For an α helix, X s and X e are calculated as:

X s = (0.74X i + Xi+1+ Xi+2+ 0.74Xi+3)/3.48

X e = (0.74X j + Xj-1+ Xj-2+ 0.74X j _3)/3.48

where X i and X j represent the beginning and ending residues of the SSE.

For a β strand, X s and X e are calculated as:

X s = (X i + Xi+1)/2

X e = (X j + Xj-1)/2

Since we are interested in indexing SSE triplets, we use the above representation of a single SSE to develop a representation for an SSE triplet. Given three SSEs, S i , S j and S k , the triplet containing these three SSE contains the following information:

  • SSE types: T i , T j , T k .

  • SSE lengths: L i , L j , L k .

  • Angles between each pair of SSEs: θ ij , θ ik , θ jk where θ ij is the angle formed by S i and S j and it is calculated as: cos-1(V i ·V j ) mod 180. (Note that the mod 180 component of the equation is used to allow for similarity matching under coordinate inversion.)

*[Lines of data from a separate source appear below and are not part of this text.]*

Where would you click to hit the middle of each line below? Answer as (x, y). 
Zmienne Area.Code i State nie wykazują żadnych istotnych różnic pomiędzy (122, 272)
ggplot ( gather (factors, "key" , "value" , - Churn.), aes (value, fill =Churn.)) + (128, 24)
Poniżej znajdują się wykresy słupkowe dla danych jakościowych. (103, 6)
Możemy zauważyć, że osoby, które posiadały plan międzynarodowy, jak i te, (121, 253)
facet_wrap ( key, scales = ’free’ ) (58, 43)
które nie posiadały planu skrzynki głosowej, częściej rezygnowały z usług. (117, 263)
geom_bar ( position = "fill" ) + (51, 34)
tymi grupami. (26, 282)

  • Distances between each pair of SSEs: D ij , D ik , D jk where D ij is the average of the minimum distances between residues in S i and S j . To calculate D ij the smaller SSE (between S i and S j ) is selected. Then, the minimum distances from every residue in S i to every residue in S j are calculated (S i S j ) and the average of these minimum distances is used as the SSE distance D ij . Intuitively, this measure aims to concisely capture the distance between two SSEs. The index search (described below) will use these distances to remove pairs of SSEs that have very different inter-SSE distances.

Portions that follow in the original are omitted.